渋谷文化村 ル・シネマで上映中のオーストリア映画「エゴン・シーレ 死と乙女」を観た。20世紀初頭、クリムトに認められた天才画家エゴン・シーレの人生を描いた作品だ。エゴンは、映画の中で、エゴイスティックなまでに描くことに執着する。目に映った日常の風景から、鏡に映る自分の姿から、モデルのふとした仕草から、描くべきものを捕食対象のように瞬時にとらまえ、切り取り、デッサンに落とし込んでいく。その執拗さ加減はとにかく異常。彼をそこまで描くことに駆り立てているのはなんなのか。映画館を後にしても、そればかりが気になった。

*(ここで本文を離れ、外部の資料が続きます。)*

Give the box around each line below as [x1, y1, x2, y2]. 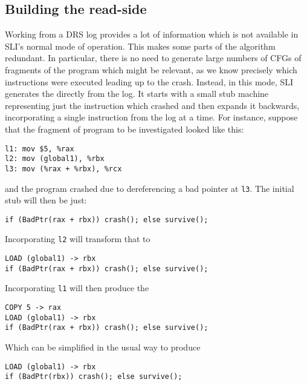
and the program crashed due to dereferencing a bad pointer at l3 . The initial [5, 182, 294, 194]
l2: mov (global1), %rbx [5, 154, 105, 163]
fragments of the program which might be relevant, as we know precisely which [5, 63, 297, 76]
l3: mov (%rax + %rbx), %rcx [5, 164, 122, 173]
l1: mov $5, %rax [5, 144, 74, 153]
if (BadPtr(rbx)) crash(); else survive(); [5, 372, 183, 381]
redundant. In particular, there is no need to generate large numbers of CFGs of [5, 51, 302, 64]
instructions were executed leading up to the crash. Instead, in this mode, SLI [5, 75, 294, 88]
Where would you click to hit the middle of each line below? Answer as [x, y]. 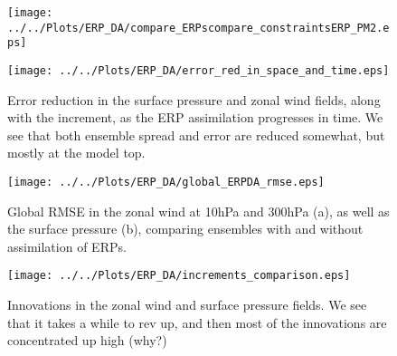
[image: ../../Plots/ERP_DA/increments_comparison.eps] [179, 276]
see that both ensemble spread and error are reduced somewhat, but [196, 135]
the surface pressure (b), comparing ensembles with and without [185, 229]
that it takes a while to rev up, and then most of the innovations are [197, 322]
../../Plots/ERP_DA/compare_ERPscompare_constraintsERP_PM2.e [198, 28]
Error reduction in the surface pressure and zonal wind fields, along [194, 99]
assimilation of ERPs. [67, 246]
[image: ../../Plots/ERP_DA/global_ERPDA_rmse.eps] [166, 182]
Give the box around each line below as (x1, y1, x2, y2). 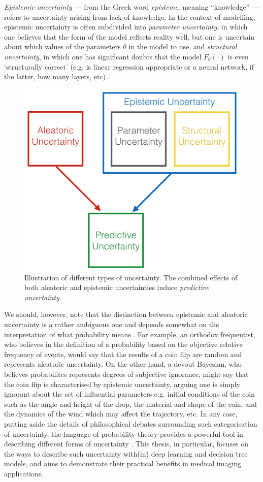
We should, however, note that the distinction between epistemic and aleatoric (4, 309, 248, 319)
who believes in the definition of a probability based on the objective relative (4, 339, 243, 349)
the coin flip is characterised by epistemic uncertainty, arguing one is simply (4, 378, 240, 389)
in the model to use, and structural (128, 41, 237, 52)
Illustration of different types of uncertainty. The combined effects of (24, 272, 238, 282)
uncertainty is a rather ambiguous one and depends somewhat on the (4, 319, 219, 330)
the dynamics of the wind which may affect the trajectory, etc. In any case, (4, 408, 238, 419)
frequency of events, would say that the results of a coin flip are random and (4, 348, 242, 359)
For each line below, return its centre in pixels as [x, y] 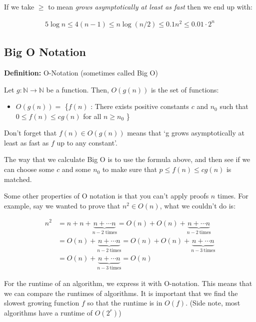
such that [234, 106]
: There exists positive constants [140, 106]
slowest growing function [42, 303]
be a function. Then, [77, 89]
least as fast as [26, 142]
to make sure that [129, 169]
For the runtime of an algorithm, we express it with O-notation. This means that [128, 283]
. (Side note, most [213, 303]
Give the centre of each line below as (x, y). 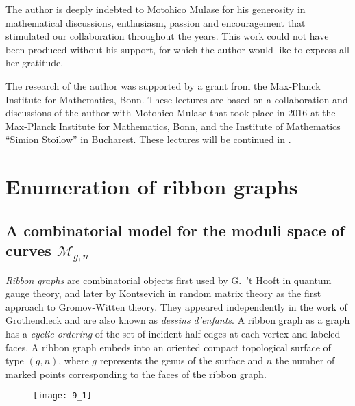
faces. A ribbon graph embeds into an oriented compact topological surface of (168, 347)
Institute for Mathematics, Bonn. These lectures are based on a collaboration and (177, 99)
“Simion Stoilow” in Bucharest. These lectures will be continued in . (148, 139)
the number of (305, 360)
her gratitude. (35, 63)
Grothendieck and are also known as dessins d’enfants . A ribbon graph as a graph (178, 320)
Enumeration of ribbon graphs (152, 187)
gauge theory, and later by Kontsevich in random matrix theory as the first (163, 293)
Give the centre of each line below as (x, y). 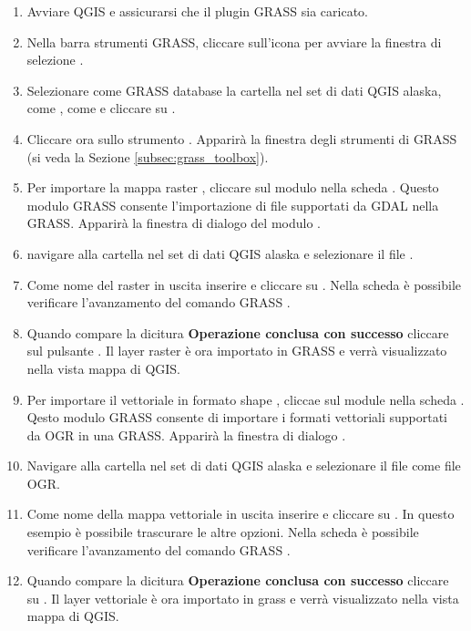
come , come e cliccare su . (101, 108)
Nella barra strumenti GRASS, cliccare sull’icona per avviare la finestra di (234, 41)
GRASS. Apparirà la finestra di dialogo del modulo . (174, 223)
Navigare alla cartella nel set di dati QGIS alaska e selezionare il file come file (244, 465)
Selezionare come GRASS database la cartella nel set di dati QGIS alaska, (234, 90)
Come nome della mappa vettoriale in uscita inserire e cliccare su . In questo (241, 514)
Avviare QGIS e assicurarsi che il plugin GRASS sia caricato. (197, 11)
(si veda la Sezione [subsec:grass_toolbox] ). (148, 156)
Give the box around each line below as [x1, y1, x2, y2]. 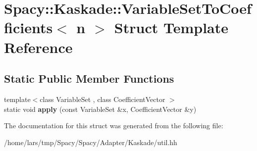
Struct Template [114, 17, 229, 38]
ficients [4, 17, 53, 38]
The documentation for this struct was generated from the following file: [4, 120, 223, 131]
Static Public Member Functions [4, 71, 174, 86]
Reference [4, 37, 73, 57]
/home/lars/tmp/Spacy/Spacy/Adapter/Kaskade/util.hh [4, 137, 177, 147]
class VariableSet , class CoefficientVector [40, 94, 165, 104]
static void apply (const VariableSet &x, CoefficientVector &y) [4, 103, 197, 114]
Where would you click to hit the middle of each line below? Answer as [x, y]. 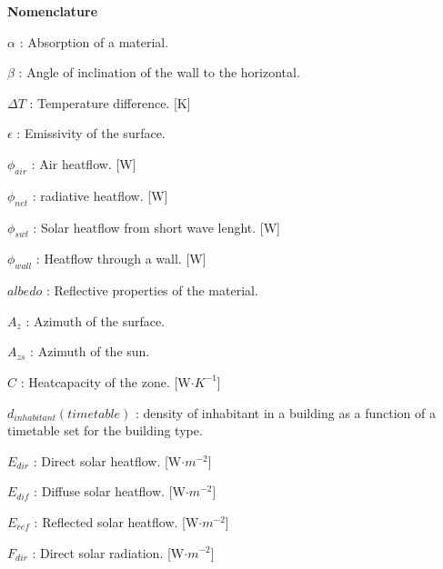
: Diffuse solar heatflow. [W [110, 491]
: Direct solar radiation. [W [108, 552]
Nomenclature [53, 11]
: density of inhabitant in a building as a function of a [286, 412]
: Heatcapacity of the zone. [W [106, 381]
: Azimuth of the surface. [96, 320]
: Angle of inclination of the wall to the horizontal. [159, 72]
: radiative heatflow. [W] [100, 195]
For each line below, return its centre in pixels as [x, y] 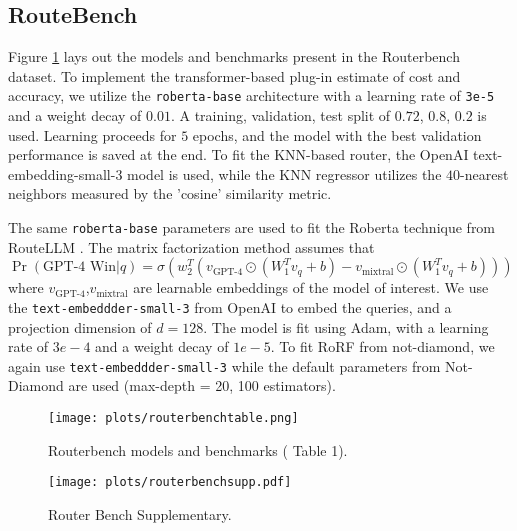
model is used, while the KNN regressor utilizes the [284, 173]
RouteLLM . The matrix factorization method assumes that [191, 246]
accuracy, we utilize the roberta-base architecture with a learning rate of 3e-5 [251, 95]
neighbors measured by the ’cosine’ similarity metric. [170, 193]
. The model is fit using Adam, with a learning [346, 326]
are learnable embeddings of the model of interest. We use [311, 287]
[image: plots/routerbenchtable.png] [173, 417]
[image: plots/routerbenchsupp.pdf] [170, 482]
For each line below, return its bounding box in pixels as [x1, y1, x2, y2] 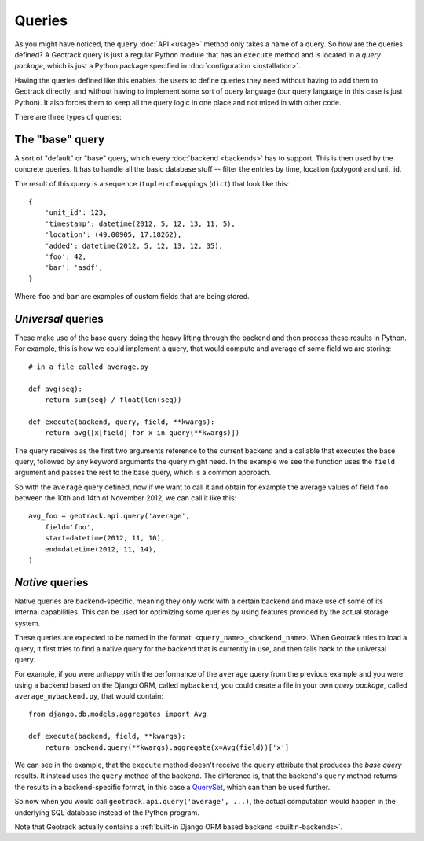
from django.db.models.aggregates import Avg [28, 710, 207, 719]
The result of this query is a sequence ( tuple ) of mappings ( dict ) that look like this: [14, 179, 290, 188]
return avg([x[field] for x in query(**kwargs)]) [44, 429, 239, 437]
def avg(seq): [28, 384, 82, 393]
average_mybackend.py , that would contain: [14, 692, 164, 701]
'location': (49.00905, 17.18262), [44, 231, 182, 239]
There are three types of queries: [14, 112, 122, 121]
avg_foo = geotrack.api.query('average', [28, 511, 190, 521]
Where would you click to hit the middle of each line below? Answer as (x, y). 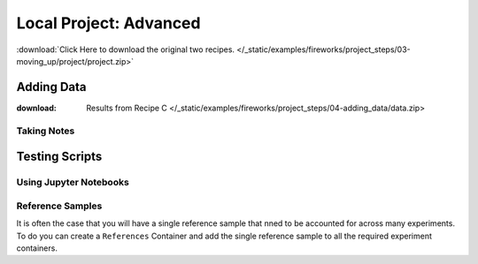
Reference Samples (59, 206)
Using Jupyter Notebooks (73, 183)
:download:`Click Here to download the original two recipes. (125, 49)
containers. (37, 248)
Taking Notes (46, 131)
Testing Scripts (59, 157)
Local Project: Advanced (108, 23)
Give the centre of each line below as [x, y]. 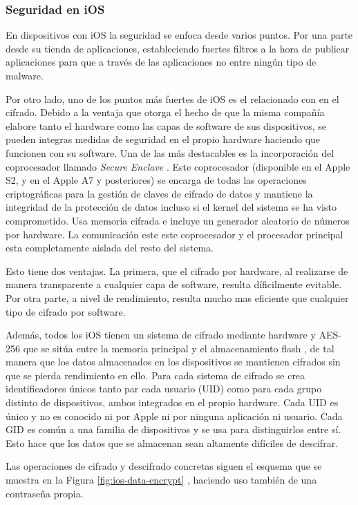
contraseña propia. [45, 493]
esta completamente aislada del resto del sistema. [110, 248]
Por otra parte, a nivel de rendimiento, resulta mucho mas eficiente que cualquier [177, 297]
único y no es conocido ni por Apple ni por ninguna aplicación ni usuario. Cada [174, 416]
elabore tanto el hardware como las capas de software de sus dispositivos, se [166, 125]
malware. [25, 75]
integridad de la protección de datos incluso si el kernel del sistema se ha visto [171, 207]
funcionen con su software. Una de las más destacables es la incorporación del [170, 152]
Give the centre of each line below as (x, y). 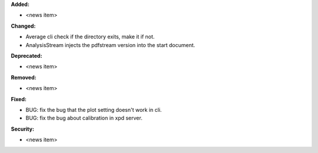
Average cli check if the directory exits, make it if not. (90, 37)
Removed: (24, 77)
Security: (23, 129)
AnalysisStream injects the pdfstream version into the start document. (110, 45)
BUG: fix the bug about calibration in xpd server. (84, 118)
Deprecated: (26, 55)
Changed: (23, 26)
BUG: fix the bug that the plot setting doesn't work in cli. (94, 109)
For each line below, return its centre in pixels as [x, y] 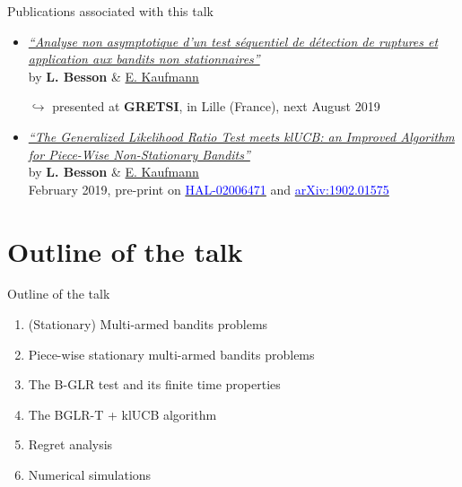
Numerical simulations [90, 475]
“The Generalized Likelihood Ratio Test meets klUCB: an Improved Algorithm [241, 136]
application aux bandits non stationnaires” [144, 59]
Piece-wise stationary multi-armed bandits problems [171, 354]
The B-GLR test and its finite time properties [154, 384]
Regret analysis [70, 444]
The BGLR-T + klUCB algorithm [122, 414]
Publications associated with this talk [110, 11]
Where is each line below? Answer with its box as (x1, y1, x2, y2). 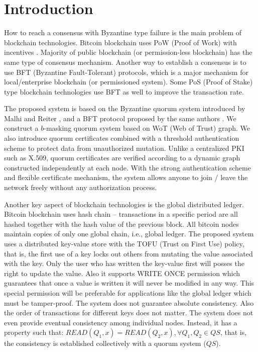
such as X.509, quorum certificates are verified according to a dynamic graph (4, 152, 240, 163)
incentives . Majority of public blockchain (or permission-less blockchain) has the (4, 47, 252, 57)
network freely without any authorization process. (4, 182, 157, 193)
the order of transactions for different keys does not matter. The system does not (4, 307, 253, 318)
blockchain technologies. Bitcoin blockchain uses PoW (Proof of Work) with (4, 37, 237, 47)
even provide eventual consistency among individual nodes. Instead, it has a (4, 317, 237, 327)
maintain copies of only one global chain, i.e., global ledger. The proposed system (4, 228, 254, 239)
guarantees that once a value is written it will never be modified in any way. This (4, 278, 254, 288)
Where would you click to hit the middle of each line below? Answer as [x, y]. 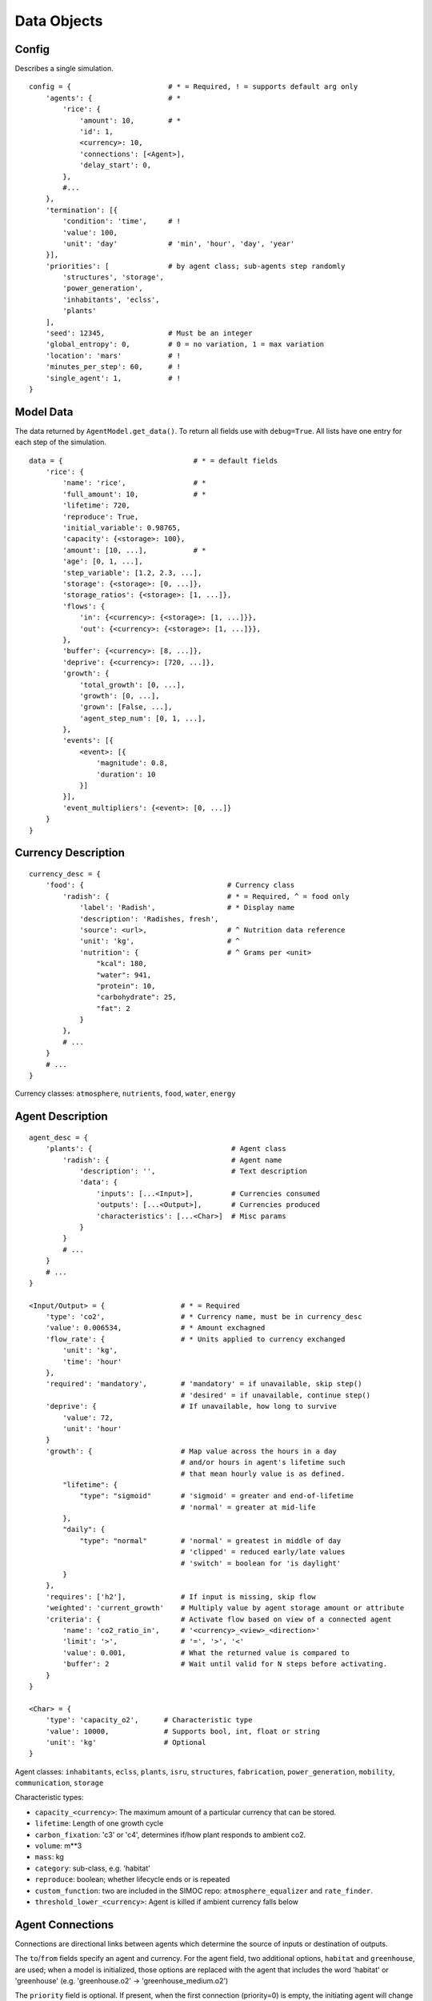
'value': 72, [88, 1418]
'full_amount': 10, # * [135, 494]
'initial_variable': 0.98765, [122, 528]
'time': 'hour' [92, 1361]
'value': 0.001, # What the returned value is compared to [206, 1652]
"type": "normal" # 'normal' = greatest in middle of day [210, 1540]
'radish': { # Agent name [172, 1160]
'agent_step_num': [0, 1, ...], [143, 718]
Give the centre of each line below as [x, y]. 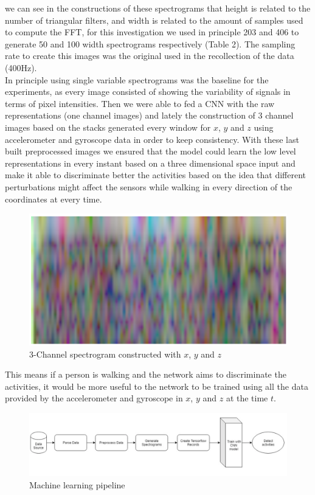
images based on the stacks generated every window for [108, 127]
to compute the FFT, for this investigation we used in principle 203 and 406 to [152, 32]
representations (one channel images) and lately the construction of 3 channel [149, 115]
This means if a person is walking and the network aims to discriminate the [146, 374]
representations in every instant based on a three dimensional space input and [150, 163]
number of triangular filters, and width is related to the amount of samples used [154, 20]
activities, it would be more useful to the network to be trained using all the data [157, 386]
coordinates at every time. [54, 199]
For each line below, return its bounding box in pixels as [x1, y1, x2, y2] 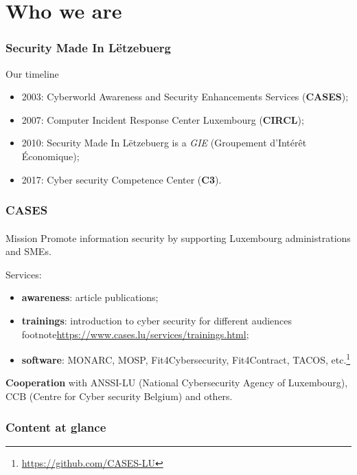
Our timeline [5, 66, 59, 80]
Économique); [21, 148, 80, 163]
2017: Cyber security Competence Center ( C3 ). [21, 172, 222, 186]
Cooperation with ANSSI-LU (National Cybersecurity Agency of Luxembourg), [5, 375, 348, 390]
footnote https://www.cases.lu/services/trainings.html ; [21, 327, 249, 341]
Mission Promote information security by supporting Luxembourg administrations [5, 230, 351, 245]
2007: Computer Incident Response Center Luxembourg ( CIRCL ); [21, 112, 304, 126]
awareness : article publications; [21, 290, 159, 305]
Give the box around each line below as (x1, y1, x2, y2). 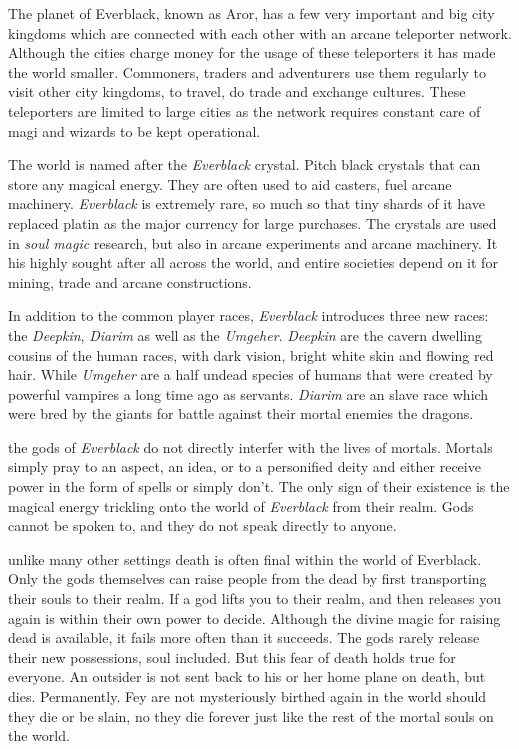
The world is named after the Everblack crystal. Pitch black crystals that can (8, 154, 481, 175)
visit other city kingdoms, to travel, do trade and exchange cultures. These (8, 81, 466, 102)
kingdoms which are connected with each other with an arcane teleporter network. (8, 22, 512, 43)
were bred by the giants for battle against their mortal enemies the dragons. (8, 403, 474, 424)
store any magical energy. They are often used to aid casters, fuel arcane (8, 173, 452, 194)
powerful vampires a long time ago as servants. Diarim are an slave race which (8, 383, 489, 404)
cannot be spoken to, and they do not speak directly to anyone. (8, 515, 397, 536)
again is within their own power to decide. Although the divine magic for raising (8, 607, 501, 628)
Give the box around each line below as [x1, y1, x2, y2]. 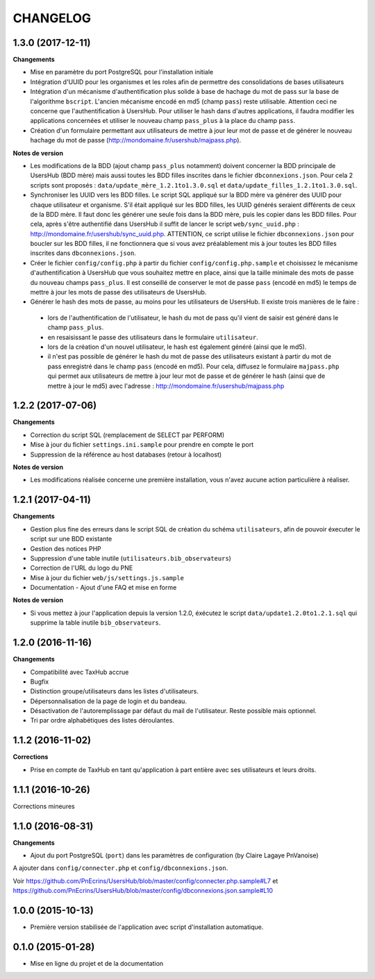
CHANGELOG [12, 10, 92, 26]
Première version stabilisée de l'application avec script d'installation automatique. [30, 923, 264, 931]
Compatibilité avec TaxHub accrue [30, 668, 129, 676]
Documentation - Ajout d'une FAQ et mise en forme [30, 584, 177, 592]
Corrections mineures [12, 802, 76, 810]
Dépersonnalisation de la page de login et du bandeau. [30, 697, 187, 705]
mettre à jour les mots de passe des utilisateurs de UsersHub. [30, 288, 207, 297]
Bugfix [30, 677, 49, 686]
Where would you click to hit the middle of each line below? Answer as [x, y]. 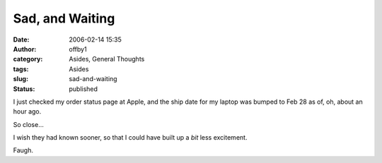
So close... [28, 124]
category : [28, 59]
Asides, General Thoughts [107, 59]
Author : [25, 49]
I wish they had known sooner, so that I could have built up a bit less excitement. [130, 138]
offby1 [78, 49]
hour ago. [27, 111]
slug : [21, 79]
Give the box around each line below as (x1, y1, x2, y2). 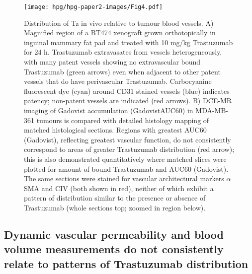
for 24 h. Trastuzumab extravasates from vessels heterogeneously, (24, 47, 222, 57)
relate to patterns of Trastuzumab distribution (4, 256, 249, 271)
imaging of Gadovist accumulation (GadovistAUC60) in (24, 105, 193, 115)
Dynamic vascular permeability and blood (4, 226, 224, 242)
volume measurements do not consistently (4, 241, 224, 257)
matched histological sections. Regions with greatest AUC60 (24, 125, 207, 135)
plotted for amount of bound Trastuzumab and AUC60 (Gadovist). (24, 163, 229, 174)
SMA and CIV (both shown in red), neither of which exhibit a (24, 183, 214, 193)
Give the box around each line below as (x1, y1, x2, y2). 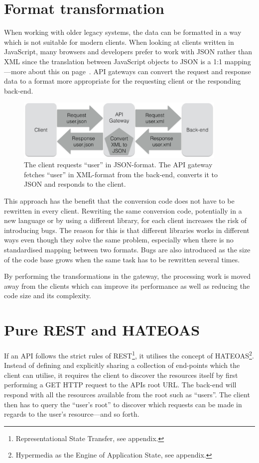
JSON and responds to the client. (24, 179, 126, 189)
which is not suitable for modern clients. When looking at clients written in (4, 36, 234, 47)
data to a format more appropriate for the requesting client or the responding (4, 76, 241, 86)
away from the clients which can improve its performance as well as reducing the (4, 280, 250, 291)
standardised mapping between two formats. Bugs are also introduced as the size (4, 244, 251, 254)
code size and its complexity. (4, 290, 91, 301)
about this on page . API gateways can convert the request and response (28, 66, 251, 76)
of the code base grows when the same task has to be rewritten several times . (4, 254, 240, 264)
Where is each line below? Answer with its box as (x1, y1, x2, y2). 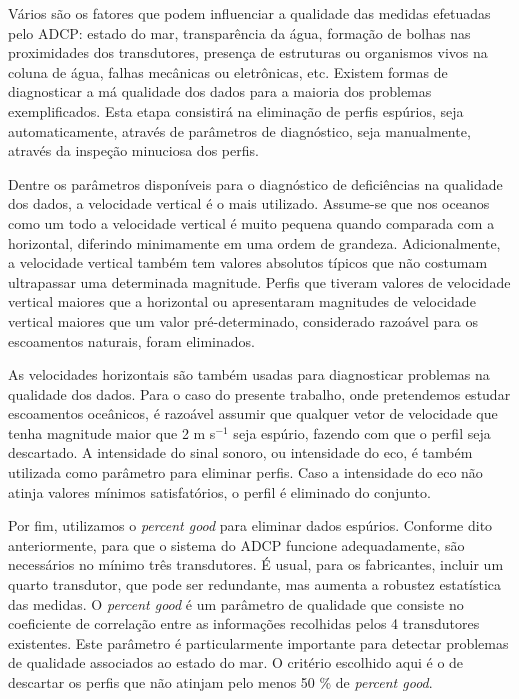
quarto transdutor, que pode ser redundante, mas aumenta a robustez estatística (8, 574, 502, 595)
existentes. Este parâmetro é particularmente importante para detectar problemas (8, 632, 509, 653)
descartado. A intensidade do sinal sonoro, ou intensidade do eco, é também (8, 442, 473, 463)
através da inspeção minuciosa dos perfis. (8, 140, 259, 161)
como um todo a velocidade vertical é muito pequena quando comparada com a (8, 212, 495, 233)
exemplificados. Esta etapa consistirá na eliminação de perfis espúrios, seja (8, 100, 464, 121)
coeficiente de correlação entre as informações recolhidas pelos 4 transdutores (8, 613, 480, 634)
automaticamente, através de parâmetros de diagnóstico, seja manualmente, (8, 120, 471, 141)

監督が最初のシーンに選んだのは、エゴンの少年時代、梅毒に犯され正気を失った父親が貨幣や有価証券を燃やして絶命する出来事だった。そして、ストーリーの中盤でその出来事を肯定するエゴンの言葉「父親のしたことは正しかった、なぜならば、芸術はお金によって価値を置き換えることができないから」につづく。監督は、エゴンの芸術活動に向かう動機が、この出来事に一端があると説明しようとしているのか。

もしそうなのだとしたら、と想像してみる。

芸術活動の多くは、自己のアイデンティティを確立することを目的としているように思う。もしかしたら、それは、芸術家の周りにいる評論家たちがそのように解釈したがっているのかもしれないが...。エゴンの場合、自己のアイデンティティを父親の奇行に求め、それは、貨幣価値の否定という具体的な態度に落とし込まれ、描くという行為は、いつの間にか、貨幣価値を否定する態度とリンクした。だからこそ、彼は描き続けなくてはならなかった。父親を自分を認めるために。

しかしながら、彼はその方程式を不整合してしまう矛盾を犯す。そして、本編のサブタイトルにある作品「死と乙女」が生まれる。

エゴンの作品が、彼の美のミューズであり生涯のパートナーであるヴァリとの出会いにより、完成形へと向かいつつあった頃に、第一次世界大戦が勃発、徴兵されることになる。徴兵後も芸術活動を続けるためには、転々と派遣される部隊駐屯地の近くの宿にモデルにいて貰う必要があり、しかしながら、そういった関係性が許されるのは妻のみ。エゴンは、派遣先までついてこれる経済力がある娘を妻にし、ヴァリを棄てる決断をする。ヴァリとの別れの日、自分に縋りつくヴァリを描き、その作品は、「男と乙女」と名付けられた。しかし、その作品名は、ヴァリの死を知った後、「死と乙女」に書き換えられる。男=エゴンを「死」と書き換えたことは、エゴンが、芸術活動の継続のために貨幣価値を頼りにし、それと引き換えに、自己のアイデンティティを喪失したことを悟ったことを象徴しているのではないか。

もしそうなのだとしたら、なんという苦しいテーマを自分に課したことか。と、ここまでエゴンの人生に勝手に思いを寄せたところで、映画を観終わった時よりも、より一層切ない気持ちになった。